Elle dirigió una mirada cómplice a Nat y después de presentársela y asegurarle que era menor de edad para saborear uno de sus brebajes, se perdió en su dormitorio para revisar su móvil.

Llevaba varios días sin mirarlo. Si hubiera hablado con Hannah habría acabado confesándole lo que le estaba ocurriendo y no quería estropear su nueva vida. La relación con Nick marchaba tan bien que el hombre se había instalado en casa. No quería destrozar la luna de miel de los tortolitos. Al menos, todavía no.

Miró la lista de mensajes. Sid le había mandado dos con el mismo texto, Robert siete y su hermana tres. Los eludió todos y abrió los de Robert.

Mensaje 1: Elle esto se ha puesto feo. No sé cuándo podré volver a casa. Te amo.

Cinco horas más tarde.

Mensaje 2: Me preocupaste bastante. Espero que me hayas perdonado. Llevo tu pulsera y he detectado la palabra oculta. Te amo más que antes.

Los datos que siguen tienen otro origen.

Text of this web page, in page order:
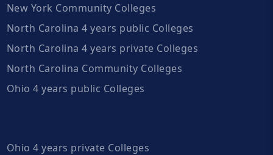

Entre los diminutos I´m sorry, había intercalado un I love you for ever. Era difícil de descubrir porque las palabras amor y para siempre, estaban en las barras transversales. Así que era verdad, estaba tratando con un superdotado.

Diez horas más tarde.

Mensaje 3: Deberías contestarme, paso más tiempo mirando el móvil que estudiando la estructura del puente. Te amo con más preocupación.

Ocho horas más tarde.

Mensaje 4: Esto se ha desplomado por un sabotaje. No tengo ninguna duda. Jack lo está investigando. Me basta con un” te sigo amando” por tu parte. Por la mía, te amo con mucha más preocupación.

Once horas más tarde.

Mensaje 5: Confío en que se te haya acabado la batería. No aguanto mucho más sin saber de ti. Te amo y estoy francamente preocupado.

Diez horas más tarde.

Mensaje 6: ¿Qué maldita cosa te impide contestar? Te amo, pero ahora mismo estoy a punto de mandarlo todo al diablo y salir a buscarte.

Diez horas más tarde.

Mensaje 7: No puedo abandonar el barco ¿Has dejado de amarme? Por el amor de Dios, contéstame. No aguanto más.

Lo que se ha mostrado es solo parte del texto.